Lawmakers come and go, and that's the nature of the political beast. But missing in the halls of the Capitol is a senator who had served in the upper chamber since 1989.
And it's hard not to miss Joe Lieberman, the 70-year-old Democrat-turned-independent from Connecticut, who retired last week.
“When I started here in the Senate, a BlackBerry was a fruit and tweeting was something only birds did,” Lieberman quipped in his farewell speech last month.
He reminisced about how he first stepped in the chamber as an intern nearly 50 years ago, in the summer of 1963 -- "inspired, like so many of my generation, by President John F. Kennedy and his call to service."

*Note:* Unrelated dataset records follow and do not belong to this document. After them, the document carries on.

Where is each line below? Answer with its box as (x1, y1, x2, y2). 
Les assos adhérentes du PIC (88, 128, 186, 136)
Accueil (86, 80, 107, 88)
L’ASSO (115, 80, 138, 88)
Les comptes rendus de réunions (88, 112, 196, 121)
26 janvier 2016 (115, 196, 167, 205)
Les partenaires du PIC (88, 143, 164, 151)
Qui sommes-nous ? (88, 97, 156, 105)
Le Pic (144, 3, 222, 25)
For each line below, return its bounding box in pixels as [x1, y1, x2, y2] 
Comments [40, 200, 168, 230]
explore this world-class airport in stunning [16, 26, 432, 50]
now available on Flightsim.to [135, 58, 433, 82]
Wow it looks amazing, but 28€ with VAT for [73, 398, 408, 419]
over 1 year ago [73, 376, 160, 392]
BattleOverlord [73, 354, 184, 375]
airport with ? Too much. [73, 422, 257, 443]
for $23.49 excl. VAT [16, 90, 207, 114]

"And although I would never have admitted so publicly back then, because it was so presumptuous, I came away from that experience with the dream that I might someday, somehow, return to serve in this place," Lieberman said. "Well, I have been blessed to live that dream. And that is what America is about."
When he ended his terms in the Senate, Lieberman had made a number of foes out of party-mates who were supposed to be his friends, simply for believing that a caucus meeting didn't mean one left his personal convictions at the door.

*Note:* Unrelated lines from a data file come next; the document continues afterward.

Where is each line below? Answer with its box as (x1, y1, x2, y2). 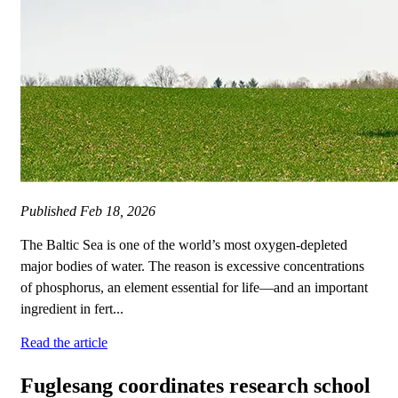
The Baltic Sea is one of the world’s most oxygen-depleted (20, 237, 347, 253)
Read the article (20, 335, 107, 351)
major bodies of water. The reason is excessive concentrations (20, 259, 364, 275)
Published (20, 203, 80, 219)
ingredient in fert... (20, 301, 123, 317)
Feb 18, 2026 (80, 203, 155, 219)
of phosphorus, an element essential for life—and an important (20, 280, 368, 296)
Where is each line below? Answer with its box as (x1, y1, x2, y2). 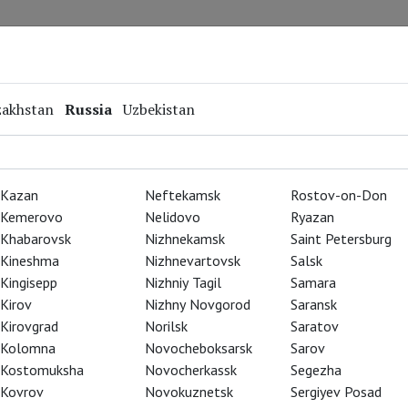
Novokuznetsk (145, 382, 234, 401)
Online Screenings (192, 32, 303, 49)
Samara (290, 273, 336, 291)
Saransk (290, 295, 337, 313)
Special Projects (83, 32, 178, 49)
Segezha (290, 361, 342, 379)
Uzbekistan (123, 99, 195, 119)
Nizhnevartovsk (145, 251, 241, 270)

A few things to miss about Lieberman:
He put his friends before party. "The Three Amigos" was a cutesy way to refer to Lieberman, Sens. John McCain (R-Ariz.) and Lindsey Graham (R-S.C.), but the brothers in national security policy really were an example to the rest of the chamber. When McCain ran for president in 2008, he nearly tapped Lieberman as his running mate. But more importantly, he had the support of his friend no matter what.

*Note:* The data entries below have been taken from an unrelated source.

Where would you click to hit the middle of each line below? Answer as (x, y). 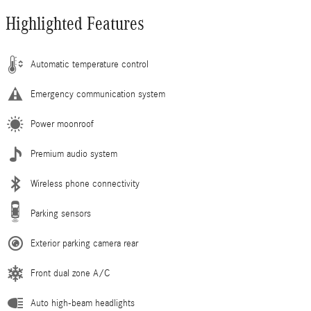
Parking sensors (61, 214)
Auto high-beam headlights (83, 304)
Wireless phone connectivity (85, 184)
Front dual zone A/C (70, 274)
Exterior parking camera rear (84, 244)
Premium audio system (74, 154)
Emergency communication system (98, 95)
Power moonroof (62, 125)
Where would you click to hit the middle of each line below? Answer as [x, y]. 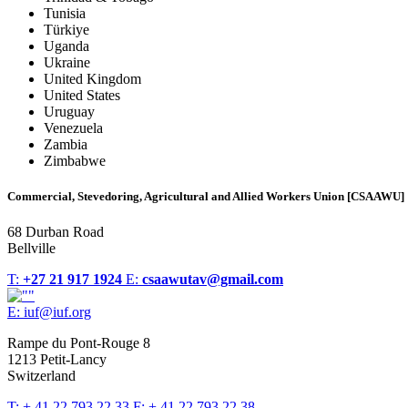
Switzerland [41, 375]
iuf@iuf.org [57, 311]
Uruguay [69, 111]
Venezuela [73, 127]
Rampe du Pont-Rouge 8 [79, 342]
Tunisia [65, 13]
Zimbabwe [75, 160]
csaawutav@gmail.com [213, 279]

Boy, did he have the support: Lieberman spoke for his buddy at the Republican National Convention in St. Paul, Minn. "In the Senate, during the 3 1/2 years that Sen. Obama has been a member, he has not reached across party lines to ... accomplish anything significant, nor has he been willing to take on powerful interest groups in the Democratic Party to get something done," Lieberman told the excited GOP delegates.
In return, Senate Majority Leader Harry Reid (D-Nev.) threatened to strip Lieberman of his Homeland Security and Governmental Affairs Committee chairmanship. Lieberman -- clearly the most qualified for that job -- mostly survived the petty retribution attempt, keeping his chairmanship but getting kicked off the Environment and Public Works Committee. There's just something about a politician who will lay down his chairmanship for the sake of a friend.
He stuck it to the party and stayed independent. After besting anti-war Democratic chosen one Ned Lamont as an independent in 2006, Lieberman remained cordial with the Democratic caucus -- yet kept that "I" after his name. He somewhat caucused with the Dems, but after what they did to him in 2008 he stopped attending caucus lunches or strategy sessions. Of course, he was still subjected to silly tantrums like when Sen. Al Franken (D-Minn.), presiding over the upper chamber one day in 2009, cut off a Lieberman speech by both casting the objection for the senator's request to continue and approving it as presiding officer. McCain, of course, took to the floor in defense of his friend. “That’s how the comity in this body has deteriorated,” McCain told reporters afterward. “We got to stop – we got to stop this kind of behavior. I’ve never seen anything like it. And I hope that I don’t see it again.”